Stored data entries
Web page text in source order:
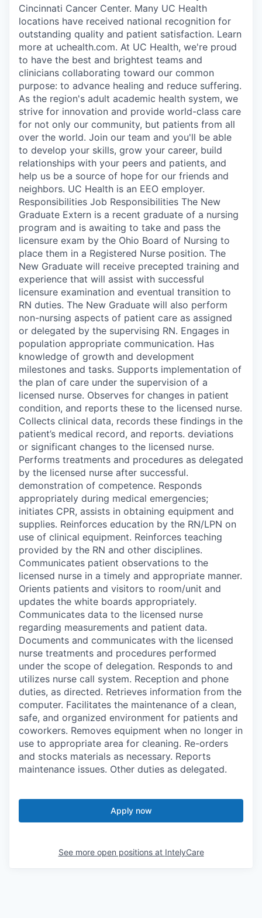
Cincinnati Cancer Center. Many UC Health
locations have received national recognition for
outstanding quality and patient satisfaction. Learn
more at uchealth.com. At UC Health, we're proud
to have the best and brightest teams and
clinicians collaborating toward our common
purpose: to advance healing and reduce suffering.
As the region's adult academic health system, we
strive for innovation and provide world-class care
for not only our community, but patients from all
over the world. Join our team and you'll be able
to develop your skills, grow your career, build
relationships with your peers and patients, and
help us be a source of hope for our friends and
neighbors. UC Health is an EEO employer.
Responsibilities Job Responsibilities The New
Graduate Extern is a recent graduate of a nursing
program and is awaiting to take and pass the
licensure exam by the Ohio Board of Nursing to
place them in a Registered Nurse position. The
New Graduate will receive precepted training and
experience that will assist with successful
licensure examination and eventual transition to
RN duties. The New Graduate will also perform
non-nursing aspects of patient care as assigned
or delegated by the supervising RN. Engages in
population appropriate communication. Has
knowledge of growth and development
milestones and tasks. Supports implementation of
the plan of care under the supervision of a
licensed nurse. Observes for changes in patient
condition, and reports these to the licensed nurse.
Collects clinical data, records these findings in the
patient’s medical record, and reports. deviations
or significant changes to the licensed nurse.
Performs treatments and procedures as delegated
by the licensed nurse after successful.
demonstration of competence. Responds
appropriately during medical emergencies;
initiates CPR, assists in obtaining equipment and
supplies. Reinforces education by the RN/LPN on
use of clinical equipment. Reinforces teaching
provided by the RN and other disciplines.
Communicates patient observations to the
licensed nurse in a timely and appropriate manner.
Orients patients and visitors to room/unit and
updates the white boards appropriately.
Communicates data to the licensed nurse
regarding measurements and patient data.
Documents and communicates with the licensed
nurse treatments and procedures performed
under the scope of delegation. Responds to and
utilizes nurse call system. Reception and phone
duties, as directed. Retrieves information from the
computer. Facilitates the maintenance of a clean,
safe, and organized environment for patients and
coworkers. Removes equipment when no longer in
use to appropriate area for cleaning. Re-orders
and stocks materials as necessary. Reports
maintenance issues. Other duties as delegated.
Apply now
See more open positions at IntelyCare
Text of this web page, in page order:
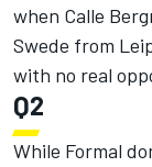
when Calle
Swede from
with no real
Q2
While Formal
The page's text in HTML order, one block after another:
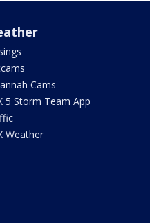
Cams
5 Storm Team App
Weather
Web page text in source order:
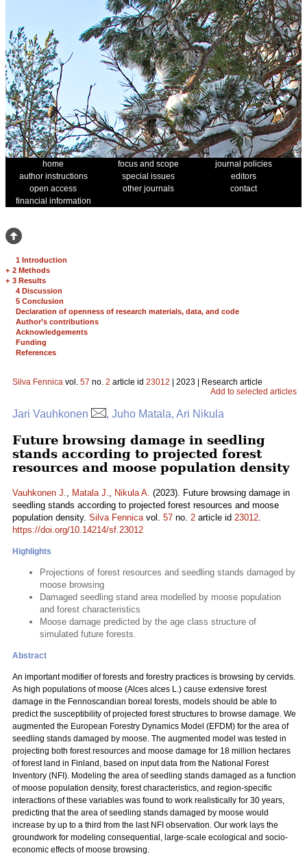
home focus and scope
journal policies
author instructions
special issues
editors
open access
other journals
contact
financial information
1 Introduction
+ 2 Methods
+ 3 Results
4 Discussion
5 Conclusion
Declaration of openness of research materials, data, and code
Author’s contributions
Acknowledgements
Funding
References
Silva Fennica vol. 57 no. 2 article id 23012 | 2023 | Research article
Add to selected articles
Jari Vauhkonen , Juho Matala, Ari Nikula
Future browsing damage in seedling
stands according to projected forest
resources and moose population density
Vauhkonen J., Matala J., Nikula A. (2023). Future browsing damage in
seedling stands according to projected forest resources and moose
population density. Silva Fennicavol. 57 no. 2 article id 23012.
https://doi.org/10.14214/sf.23012
Highlights
Projections of forest resources and seedling stands damaged by
moose browsing
Damaged seedling stand area modelled by moose population
and forest characteristics
Moose damage predicted by the age class structure of
simulated future forests.
Abstract
An important modifier of forests and forestry practices is browsing by cervids.
As high populations of moose (Alces alces L.) cause extensive forest
damage in the Fennoscandian boreal forests, models should be able to
predict the susceptibility of projected forest structures to browse damage. We
augmented the European Forestry Dynamics Model (EFDM) for the area of
seedling stands damaged by moose. The augmented model was tested in
projecting both forest resources and moose damage for 18 million hectares
of forest land in Finland, based on input data from the National Forest
Inventory (NFI). Modeling the area of seedling stands damaged as a function
of moose population density, forest characteristics, and region-specific
interactions of these variables was found to work realistically for 30 years,
predicting that the area of seedling stands damaged by moose would
increase by up to a third from the last NFI observation. Our work lays the
groundwork for modeling consequential, large-scale ecological and socio-
economic effects of moose browsing.
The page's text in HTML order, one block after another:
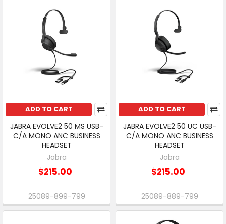
ADD TO CART
JABRA EVOLVE2 50 MS USB-
C/A MONO ANC BUSINESS
HEADSET
Jabra
$215.00
25089-899-799
ADD TO CART
JABRA EVOLVE2 50 UC USB-
C/A MONO ANC BUSINESS
HEADSET
Jabra
$215.00
25089-889-799
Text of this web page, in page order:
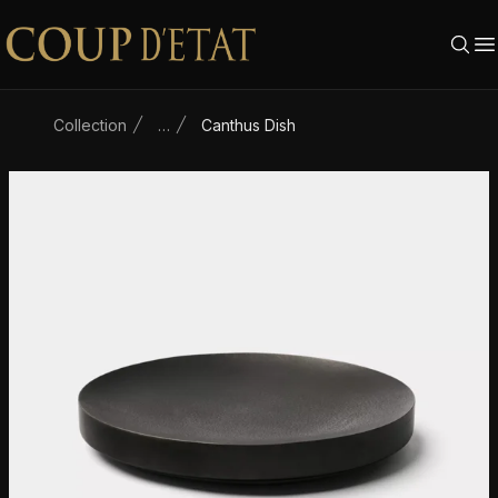
Skip to content
Collection … Canthus Dish
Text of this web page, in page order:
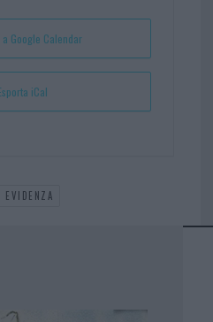
Google Calendar
iCal
EVIDENZA
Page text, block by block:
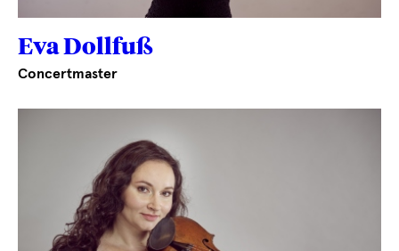
Eva Dollfuß
Concertmaster
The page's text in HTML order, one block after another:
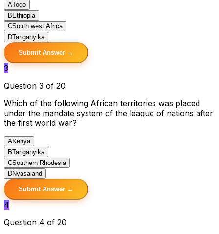
ATogo
B Ethiopia
CSouth west Africa
DTanganyika
Submit Answer →
3
Question 3 of 20
Which of the following African territories was placed
under the mandate system of the league of nations after
the first world war?
AKenya
BTanganyika
CSouthern Rhodesia
DNyasaland
Submit Answer →
4
Question 4 of 20
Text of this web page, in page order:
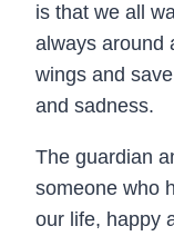
is that we all
always around
wings and
and sadness.
The guardian
someone who
our life, happy
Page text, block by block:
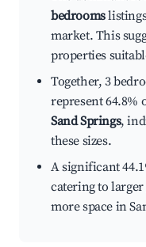
bedrooms
market. This
properties
Together, 3
represent 64.8%
Sand Springs,
these sizes.
A significant
catering to
more space in
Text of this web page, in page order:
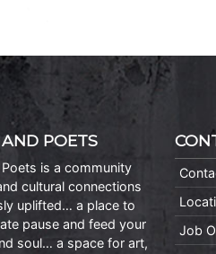
POETS
is a community
cultural connections
uplifted… a place to
pause and feed your
soul… a space for art,
Job
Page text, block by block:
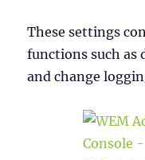
These settings
functions such as
and change
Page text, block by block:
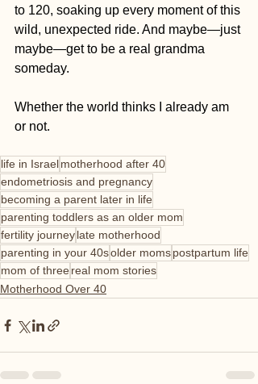
to 120, soaking up every moment of this
wild, unexpected ride. And maybe—just
maybe—get to be a real grandma
someday.
Whether the world thinks I already am
or not.
life in Israelmotherhood after 40
endometriosis and pregnancy
becoming a parent later in life
parenting toddlers as an older mom
fertility journeylate motherhood
parenting in your 40solder momspostpartum life
mom of threereal mom stories
Motherhood Over 40
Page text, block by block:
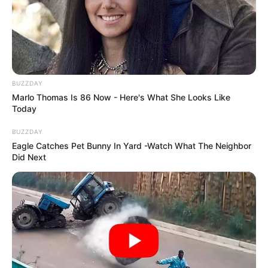
BUZZDAY
Marlo Thomas Is 86 Now - Here's What She Looks Like
Today
BUZZDAY
Eagle Catches Pet Bunny In Yard -Watch What The Neighbor
Did Next
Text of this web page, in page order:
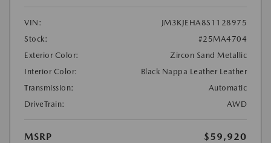
VIN:
JM3KJEHA8S1128975
Stock:
#25MA4704
Exterior Color:
Zircon Sand Metallic
Interior Color:
Black Nappa Leather Leather
Transmission:
Automatic
DriveTrain:
AWD
MSRP
$59,920
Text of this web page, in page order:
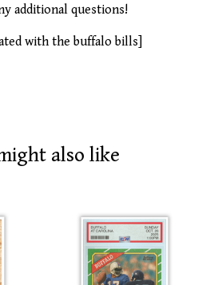
additional questions!
with the buffalo bills]
also like
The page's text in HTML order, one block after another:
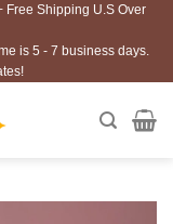
Free Shipping U.S Over
is 5 - 7 business days.
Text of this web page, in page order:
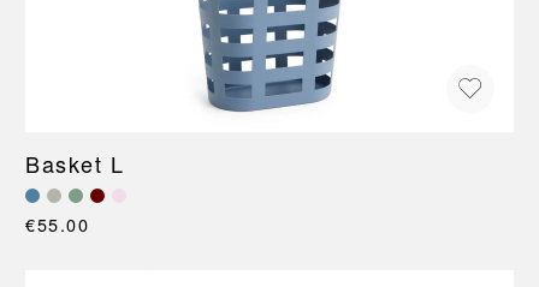
Basket L
€55.00
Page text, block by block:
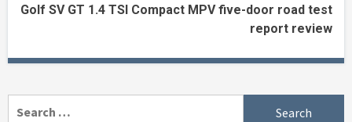
Golf SV GT 1.4 TSI Compact MPV five-door road test
report review
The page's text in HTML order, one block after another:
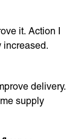
it. Action I
increased.
delivery.
supply
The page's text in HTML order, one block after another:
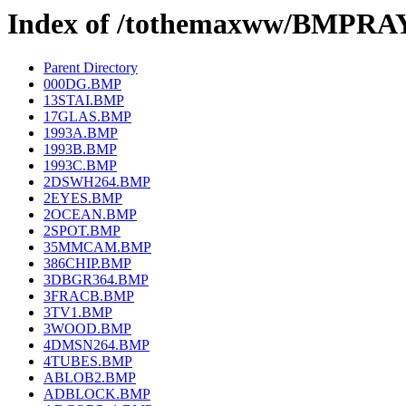
Index of /tothemaxww/
Parent Directory
000DG.BMP
13STAI.BMP
17GLAS.BMP
1993A.BMP
1993B.BMP
1993C.BMP
2DSWH264.BMP
2EYES.BMP
2OCEAN.BMP
2SPOT.BMP
35MMCAM.BMP
386CHIP.BMP
3DBGR364.BMP
3FRACB.BMP
3TV1.BMP
3WOOD.BMP
4DMSN264.BMP
4TUBES.BMP
ABLOB2.BMP
ADBLOCK.BMP
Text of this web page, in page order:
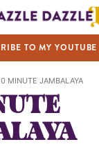
RECIPES
ABOUT
SHOP
TO MY
MINUTE JAMBALAYA

• [What you need to do] From the entries above, print the lines beginning at the one with "supplies. Reinforces education" and stopping after the one with "updates the white boards appropriately.", exactly as written and with nothing else.

• [The answer]
supplies. Reinforces education by the RN/LPN on
use of clinical equipment. Reinforces teaching
provided by the RN and other disciplines.
Communicates patient observations to the
licensed nurse in a timely and appropriate manner.
Orients patients and visitors to room/unit and
updates the white boards appropriately.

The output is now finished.